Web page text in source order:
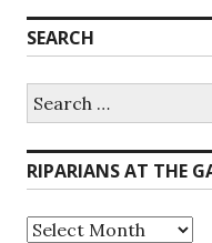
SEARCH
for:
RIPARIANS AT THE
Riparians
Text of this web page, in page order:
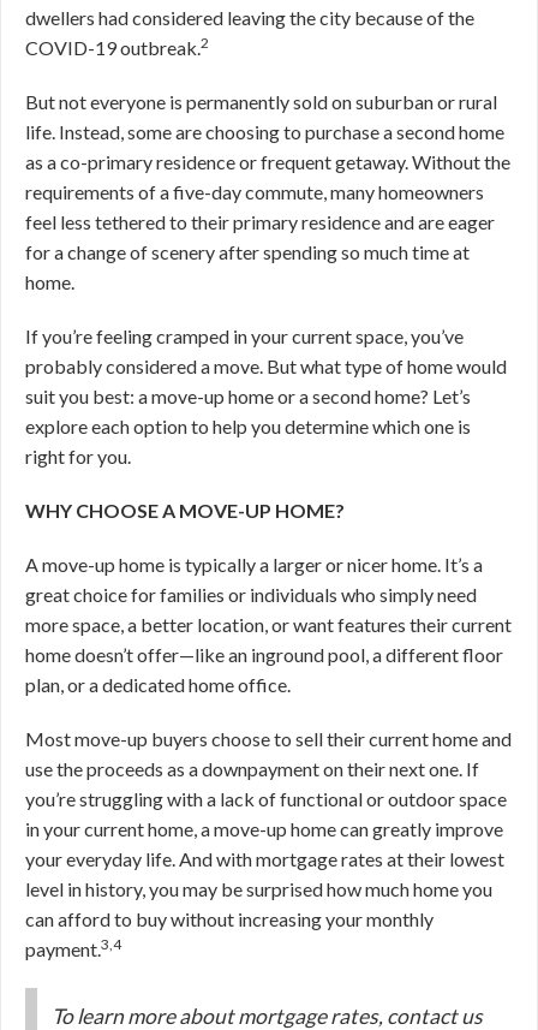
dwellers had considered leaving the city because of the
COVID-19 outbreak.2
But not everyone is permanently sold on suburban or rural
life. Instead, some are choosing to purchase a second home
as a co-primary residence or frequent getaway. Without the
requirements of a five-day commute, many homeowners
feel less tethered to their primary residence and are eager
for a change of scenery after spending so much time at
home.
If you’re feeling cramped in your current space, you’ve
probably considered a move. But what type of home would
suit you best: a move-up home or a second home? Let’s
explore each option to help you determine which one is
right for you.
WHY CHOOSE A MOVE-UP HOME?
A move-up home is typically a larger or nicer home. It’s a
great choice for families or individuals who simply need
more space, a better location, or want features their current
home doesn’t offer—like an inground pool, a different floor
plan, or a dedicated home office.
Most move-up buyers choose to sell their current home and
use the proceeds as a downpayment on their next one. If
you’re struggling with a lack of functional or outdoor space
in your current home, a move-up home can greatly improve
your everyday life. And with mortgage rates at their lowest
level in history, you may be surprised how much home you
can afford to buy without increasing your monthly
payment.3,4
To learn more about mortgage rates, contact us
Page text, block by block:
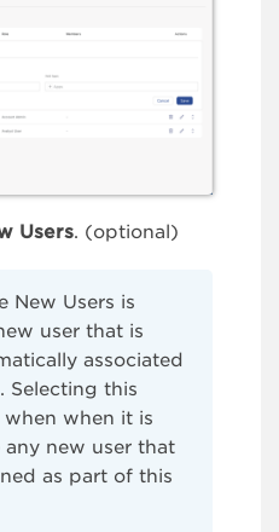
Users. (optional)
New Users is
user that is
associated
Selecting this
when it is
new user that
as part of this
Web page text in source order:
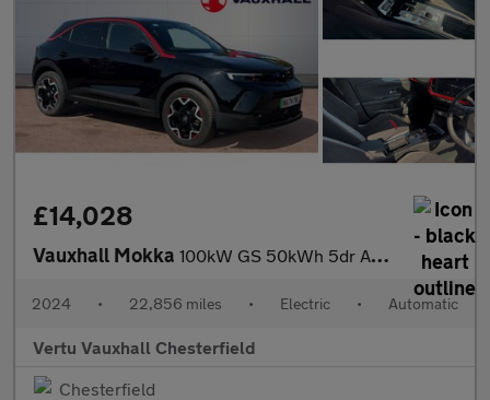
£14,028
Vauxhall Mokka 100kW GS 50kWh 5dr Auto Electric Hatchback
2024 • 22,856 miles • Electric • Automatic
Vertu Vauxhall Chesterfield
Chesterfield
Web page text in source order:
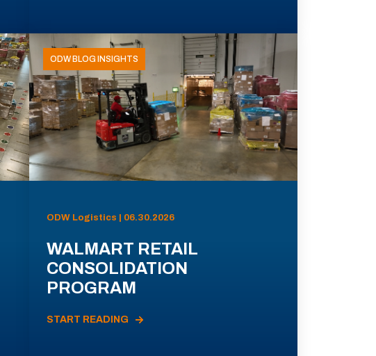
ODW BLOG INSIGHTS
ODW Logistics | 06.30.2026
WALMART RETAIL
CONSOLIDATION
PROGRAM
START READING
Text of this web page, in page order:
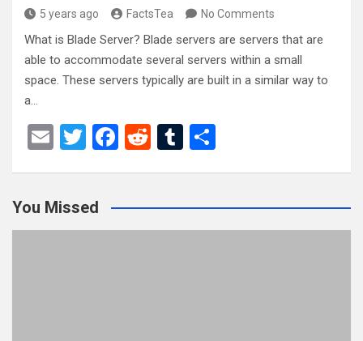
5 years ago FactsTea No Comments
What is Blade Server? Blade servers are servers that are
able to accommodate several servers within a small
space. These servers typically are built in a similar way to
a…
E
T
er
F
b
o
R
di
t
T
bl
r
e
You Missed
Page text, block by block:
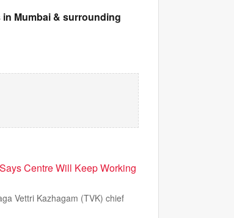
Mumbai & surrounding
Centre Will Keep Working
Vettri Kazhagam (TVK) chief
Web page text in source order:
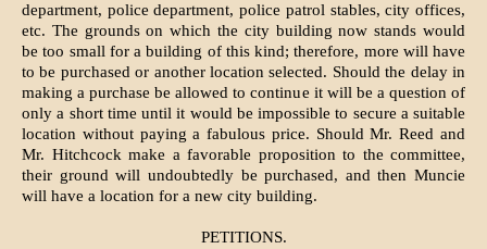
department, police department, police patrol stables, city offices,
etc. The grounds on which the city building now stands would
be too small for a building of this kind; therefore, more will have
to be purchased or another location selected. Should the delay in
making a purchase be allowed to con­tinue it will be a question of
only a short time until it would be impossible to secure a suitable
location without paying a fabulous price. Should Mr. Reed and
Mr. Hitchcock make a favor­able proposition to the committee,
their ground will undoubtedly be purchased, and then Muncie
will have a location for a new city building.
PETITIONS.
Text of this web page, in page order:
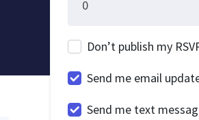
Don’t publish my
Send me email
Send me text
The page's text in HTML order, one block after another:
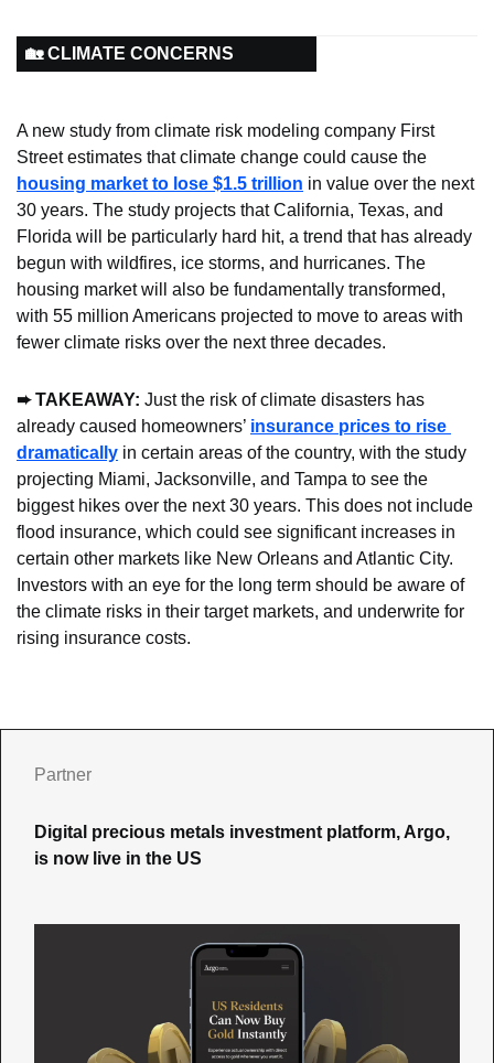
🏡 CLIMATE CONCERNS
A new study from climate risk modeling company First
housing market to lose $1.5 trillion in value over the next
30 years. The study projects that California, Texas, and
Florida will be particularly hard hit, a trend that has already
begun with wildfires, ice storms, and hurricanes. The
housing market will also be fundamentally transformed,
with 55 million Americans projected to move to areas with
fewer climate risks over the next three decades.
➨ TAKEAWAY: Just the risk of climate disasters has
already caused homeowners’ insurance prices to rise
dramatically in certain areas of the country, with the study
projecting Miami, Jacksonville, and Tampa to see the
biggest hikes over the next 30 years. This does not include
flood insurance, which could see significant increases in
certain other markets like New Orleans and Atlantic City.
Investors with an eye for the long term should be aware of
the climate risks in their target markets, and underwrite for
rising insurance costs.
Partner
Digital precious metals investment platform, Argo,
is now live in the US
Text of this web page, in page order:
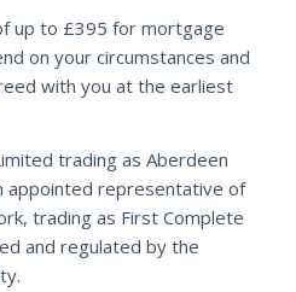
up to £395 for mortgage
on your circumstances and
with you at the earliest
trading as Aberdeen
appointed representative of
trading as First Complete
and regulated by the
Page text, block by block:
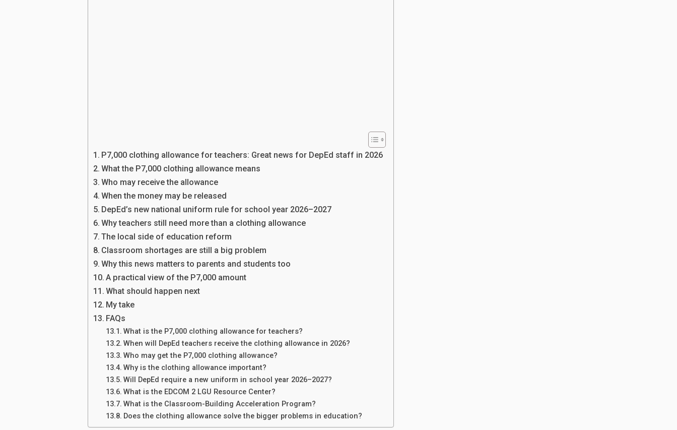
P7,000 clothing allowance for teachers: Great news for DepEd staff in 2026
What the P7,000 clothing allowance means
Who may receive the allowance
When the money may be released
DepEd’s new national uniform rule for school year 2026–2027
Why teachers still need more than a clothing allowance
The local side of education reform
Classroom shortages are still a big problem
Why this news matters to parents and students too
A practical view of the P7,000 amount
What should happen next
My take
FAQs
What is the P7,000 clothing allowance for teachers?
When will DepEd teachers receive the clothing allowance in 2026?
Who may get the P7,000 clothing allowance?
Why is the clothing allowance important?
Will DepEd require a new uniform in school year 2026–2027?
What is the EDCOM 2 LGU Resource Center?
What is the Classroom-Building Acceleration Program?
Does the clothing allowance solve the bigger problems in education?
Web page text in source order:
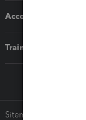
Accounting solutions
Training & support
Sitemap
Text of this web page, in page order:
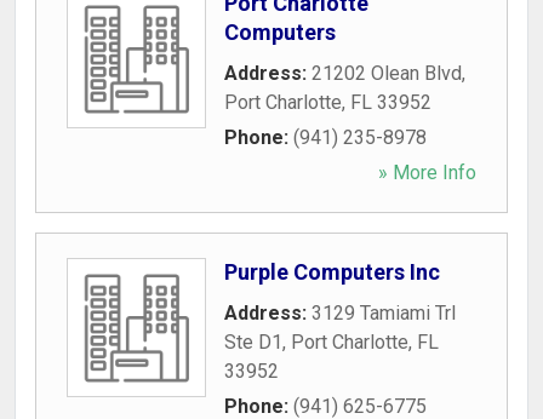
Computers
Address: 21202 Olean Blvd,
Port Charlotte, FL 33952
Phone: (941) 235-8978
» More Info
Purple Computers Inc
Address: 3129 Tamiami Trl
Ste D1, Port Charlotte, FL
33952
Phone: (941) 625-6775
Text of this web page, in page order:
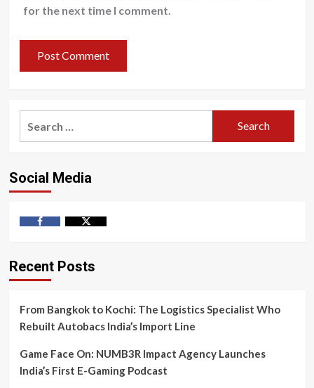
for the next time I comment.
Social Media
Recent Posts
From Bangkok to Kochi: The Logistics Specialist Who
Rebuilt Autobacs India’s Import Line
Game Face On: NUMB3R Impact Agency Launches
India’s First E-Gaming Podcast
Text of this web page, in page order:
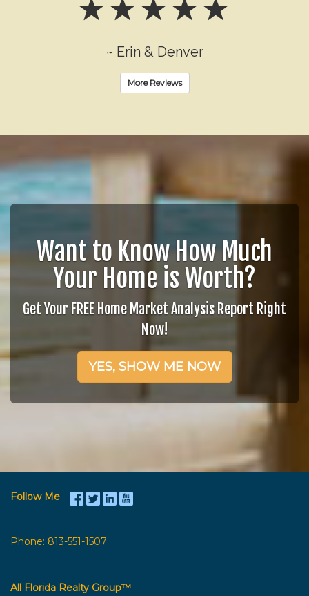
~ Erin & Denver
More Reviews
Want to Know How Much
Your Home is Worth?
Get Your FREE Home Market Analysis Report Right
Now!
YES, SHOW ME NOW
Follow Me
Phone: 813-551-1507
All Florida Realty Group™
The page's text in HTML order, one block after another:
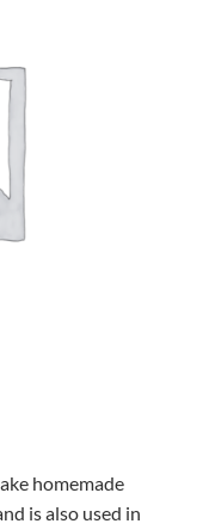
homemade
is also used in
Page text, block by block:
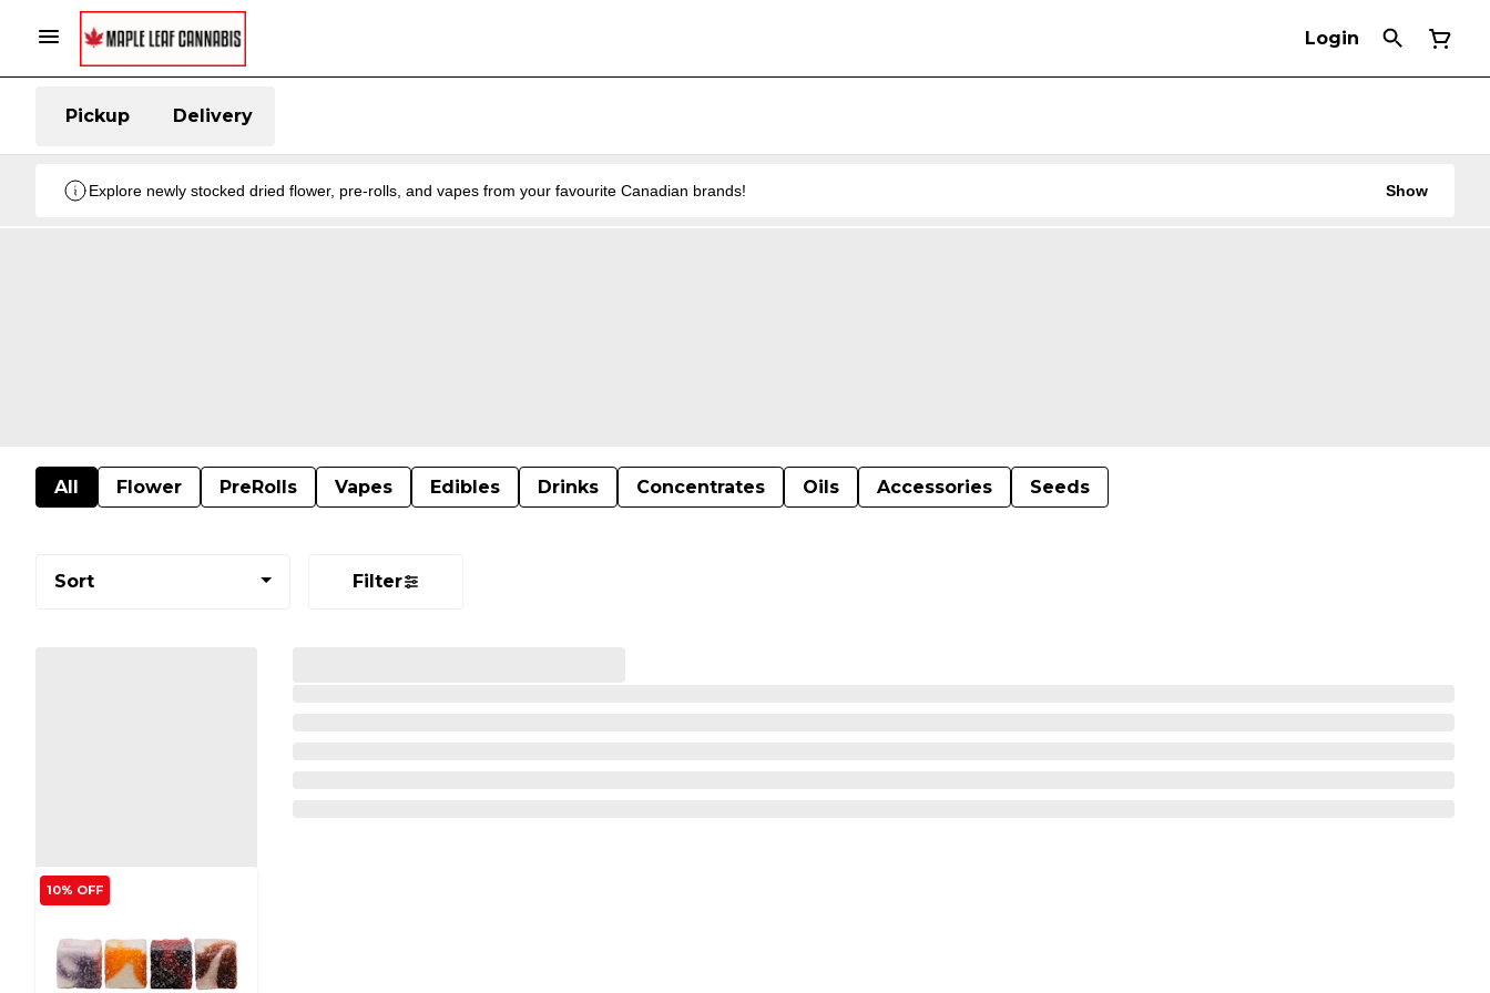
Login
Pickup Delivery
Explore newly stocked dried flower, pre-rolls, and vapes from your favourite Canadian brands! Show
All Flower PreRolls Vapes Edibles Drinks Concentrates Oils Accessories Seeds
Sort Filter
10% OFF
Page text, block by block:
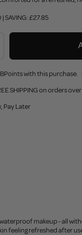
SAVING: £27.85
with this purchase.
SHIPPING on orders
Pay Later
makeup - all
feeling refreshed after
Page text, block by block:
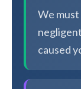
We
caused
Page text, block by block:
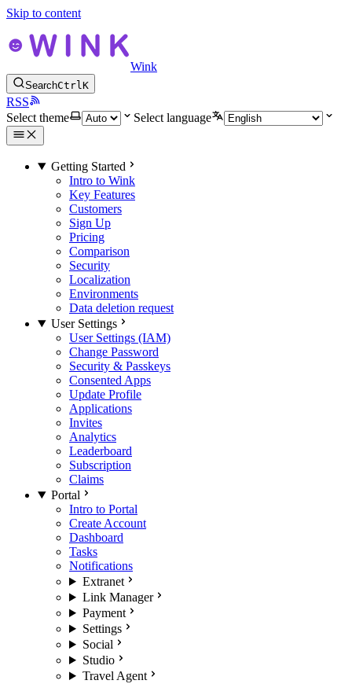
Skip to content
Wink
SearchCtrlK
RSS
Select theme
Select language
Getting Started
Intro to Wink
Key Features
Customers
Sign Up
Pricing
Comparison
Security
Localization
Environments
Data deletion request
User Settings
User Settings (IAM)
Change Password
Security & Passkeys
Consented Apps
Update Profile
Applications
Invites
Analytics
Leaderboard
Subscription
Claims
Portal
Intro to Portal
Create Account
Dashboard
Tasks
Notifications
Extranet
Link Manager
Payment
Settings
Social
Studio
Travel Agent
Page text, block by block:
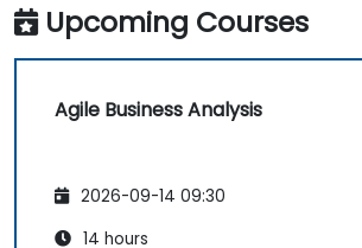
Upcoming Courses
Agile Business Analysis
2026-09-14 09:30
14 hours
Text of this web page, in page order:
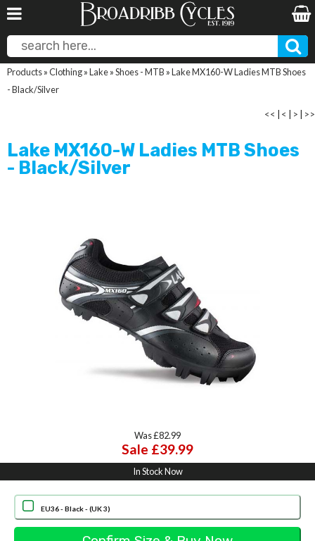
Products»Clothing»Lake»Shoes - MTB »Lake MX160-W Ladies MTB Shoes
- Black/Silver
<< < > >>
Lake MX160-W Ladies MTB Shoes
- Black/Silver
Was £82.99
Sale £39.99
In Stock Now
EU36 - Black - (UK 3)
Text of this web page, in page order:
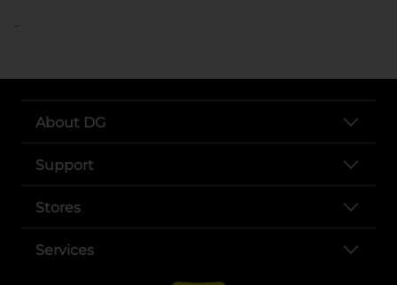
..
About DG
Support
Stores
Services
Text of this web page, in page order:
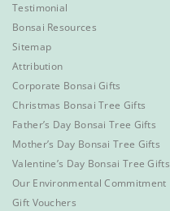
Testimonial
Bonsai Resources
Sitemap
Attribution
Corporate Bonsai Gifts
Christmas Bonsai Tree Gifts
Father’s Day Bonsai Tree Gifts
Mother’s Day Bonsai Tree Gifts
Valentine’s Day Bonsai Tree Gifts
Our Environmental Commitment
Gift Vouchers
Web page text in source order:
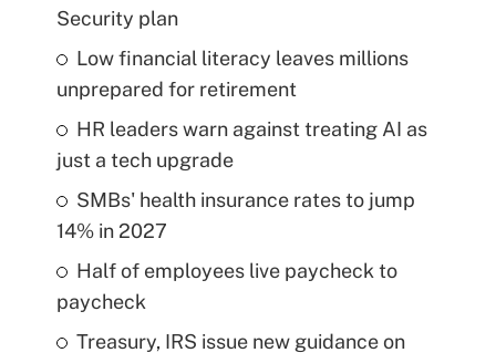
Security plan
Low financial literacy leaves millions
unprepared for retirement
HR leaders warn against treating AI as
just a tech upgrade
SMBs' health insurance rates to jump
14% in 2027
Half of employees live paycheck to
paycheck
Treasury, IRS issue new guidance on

◆ ◆ ◆ ◆ ◆ ◆ ◆

Task details: Only lines with the string "small" belong in the answer; copy each of them from the listing.

Solution below:
able to accommodate several servers within a small
be too small for a building of this kind; therefore, more will have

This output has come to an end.